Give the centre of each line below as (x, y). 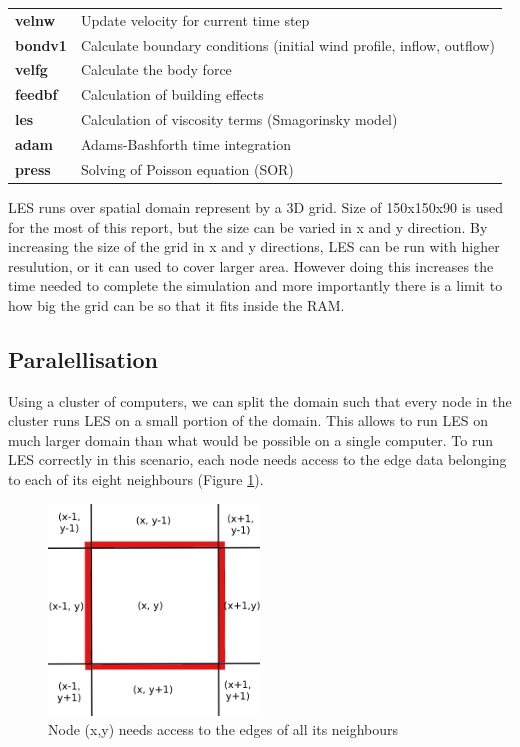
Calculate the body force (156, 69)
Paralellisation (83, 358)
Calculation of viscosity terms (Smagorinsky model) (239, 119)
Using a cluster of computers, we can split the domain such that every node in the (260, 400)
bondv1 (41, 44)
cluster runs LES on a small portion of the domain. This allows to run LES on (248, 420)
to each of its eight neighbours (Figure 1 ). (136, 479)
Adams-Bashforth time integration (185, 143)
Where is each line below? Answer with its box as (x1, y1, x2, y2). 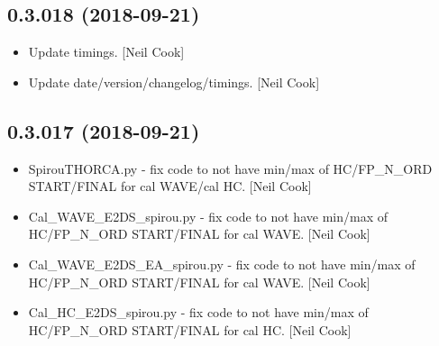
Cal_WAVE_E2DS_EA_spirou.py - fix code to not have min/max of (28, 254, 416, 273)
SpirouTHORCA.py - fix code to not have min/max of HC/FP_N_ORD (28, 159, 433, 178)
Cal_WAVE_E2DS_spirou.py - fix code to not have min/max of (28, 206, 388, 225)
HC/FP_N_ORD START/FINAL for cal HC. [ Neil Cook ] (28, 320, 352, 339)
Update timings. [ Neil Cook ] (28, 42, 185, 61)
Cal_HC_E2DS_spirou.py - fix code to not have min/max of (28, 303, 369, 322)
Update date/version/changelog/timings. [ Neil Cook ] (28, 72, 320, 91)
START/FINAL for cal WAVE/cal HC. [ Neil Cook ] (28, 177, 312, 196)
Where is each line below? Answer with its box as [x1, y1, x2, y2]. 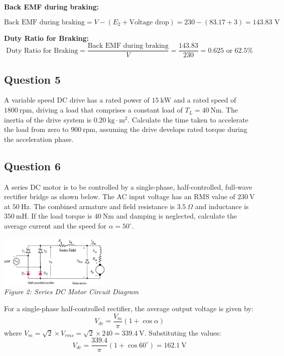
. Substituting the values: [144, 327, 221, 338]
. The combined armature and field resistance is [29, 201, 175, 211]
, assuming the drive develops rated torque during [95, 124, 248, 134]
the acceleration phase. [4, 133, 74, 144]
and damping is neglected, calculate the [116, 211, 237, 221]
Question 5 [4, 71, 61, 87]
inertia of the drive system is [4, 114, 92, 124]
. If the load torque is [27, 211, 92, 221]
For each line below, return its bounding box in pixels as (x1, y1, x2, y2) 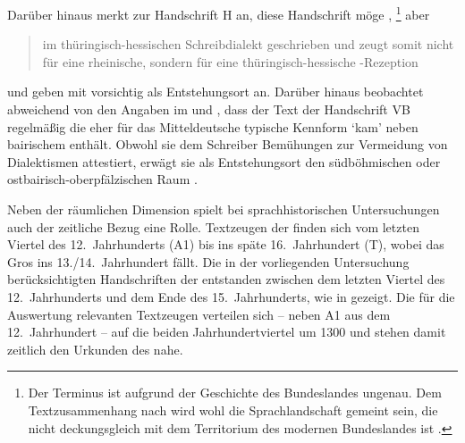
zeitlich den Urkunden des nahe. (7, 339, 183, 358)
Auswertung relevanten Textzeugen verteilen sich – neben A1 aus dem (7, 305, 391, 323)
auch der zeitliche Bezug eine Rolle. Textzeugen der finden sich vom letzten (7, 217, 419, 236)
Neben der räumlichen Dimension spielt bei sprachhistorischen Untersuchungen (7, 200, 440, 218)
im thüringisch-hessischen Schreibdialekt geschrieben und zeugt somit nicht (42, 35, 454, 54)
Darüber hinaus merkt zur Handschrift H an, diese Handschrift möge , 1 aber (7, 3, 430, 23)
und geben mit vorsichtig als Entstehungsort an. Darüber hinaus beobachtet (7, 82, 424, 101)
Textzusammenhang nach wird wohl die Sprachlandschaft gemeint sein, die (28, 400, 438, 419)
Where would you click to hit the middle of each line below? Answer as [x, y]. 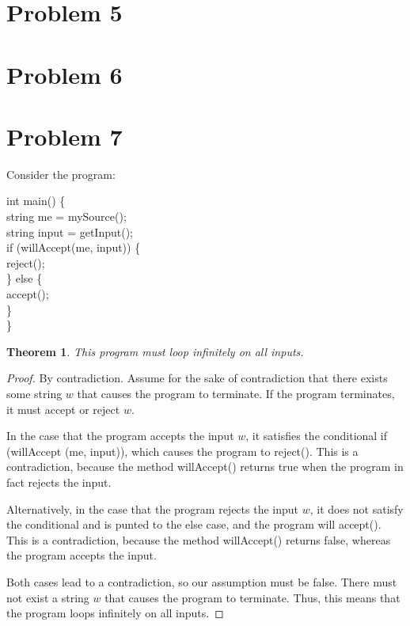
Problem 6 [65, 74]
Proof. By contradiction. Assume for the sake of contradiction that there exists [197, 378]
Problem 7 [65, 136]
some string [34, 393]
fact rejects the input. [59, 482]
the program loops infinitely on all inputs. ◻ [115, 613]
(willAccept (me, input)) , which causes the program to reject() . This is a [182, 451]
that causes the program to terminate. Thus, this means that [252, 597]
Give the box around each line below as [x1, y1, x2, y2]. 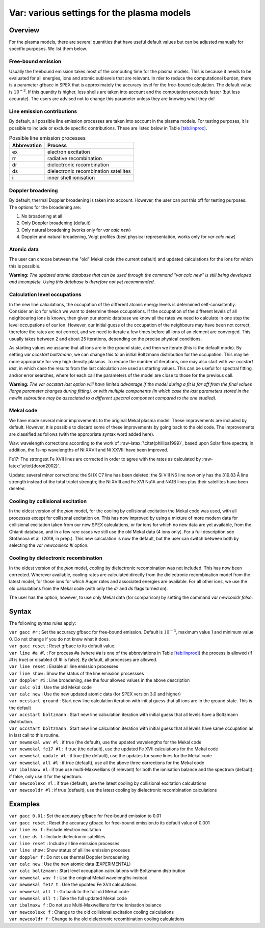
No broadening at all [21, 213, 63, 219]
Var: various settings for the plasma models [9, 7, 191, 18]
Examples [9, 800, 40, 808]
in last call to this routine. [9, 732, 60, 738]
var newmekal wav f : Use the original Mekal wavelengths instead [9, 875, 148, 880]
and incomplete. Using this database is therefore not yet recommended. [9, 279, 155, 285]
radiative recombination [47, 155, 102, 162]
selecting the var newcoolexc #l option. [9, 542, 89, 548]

————

● What this task involves
In the listing above, find the line containing "bondv1 (41, 44)" and the line containing "and damping is", then return both of them and every line between, exactly, without pictures.

● The answer
bondv1 (41, 44)
cluster runs LES on a small portion of the domain. This allows to run LES on (248, 420)
to each of its eight neighbours (Figure 1 ). (136, 479)
Adams-Bashforth time integration (185, 143)
Where is each line below? Answer with its box as (x1, y1, x2, y2). 
Cal_WAVE_E2DS_EA_spirou.py - fix code to not have min/max of (28, 254, 416, 273)
SpirouTHORCA.py - fix code to not have min/max of HC/FP_N_ORD (28, 159, 433, 178)
Cal_WAVE_E2DS_spirou.py - fix code to not have min/max of (28, 206, 388, 225)
HC/FP_N_ORD START/FINAL for cal HC. [ Neil Cook ] (28, 320, 352, 339)
Update timings. [ Neil Cook ] (28, 42, 185, 61)
Cal_HC_E2DS_spirou.py - fix code to not have min/max of (28, 303, 369, 322)
Update date/version/changelog/timings. [ Neil Cook ] (28, 72, 320, 91)
START/FINAL for cal WAVE/cal HC. [ Neil Cook ] (28, 177, 312, 196)
Where is each line below? Answer with its box as [x1, y1, x2, y2]. 
. Substituting the values: [144, 327, 221, 338]
. The combined armature and field resistance is [29, 201, 175, 211]
, assuming the drive develops rated torque during [95, 124, 248, 134]
the acceleration phase. [4, 133, 74, 144]
and damping is neglected, calculate the [116, 211, 237, 221]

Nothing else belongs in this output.